● Assignment
Your answer should hold exactly the lines from the one with "frigidere, aer conditionat" through the final line of the data below, reproduced as written.

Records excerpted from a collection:
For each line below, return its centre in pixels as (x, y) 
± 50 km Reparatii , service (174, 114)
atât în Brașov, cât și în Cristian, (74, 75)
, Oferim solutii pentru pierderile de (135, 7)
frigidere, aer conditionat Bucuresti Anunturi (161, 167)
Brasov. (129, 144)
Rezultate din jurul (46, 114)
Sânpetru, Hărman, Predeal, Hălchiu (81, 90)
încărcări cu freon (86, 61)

● Reply
frigidere, aer conditionat Bucuresti Anunturi (161, 167)
Brasov. (129, 144)
Rezultate din jurul (46, 114)
Sânpetru, Hărman, Predeal, Hălchiu (81, 90)
încărcări cu freon (86, 61)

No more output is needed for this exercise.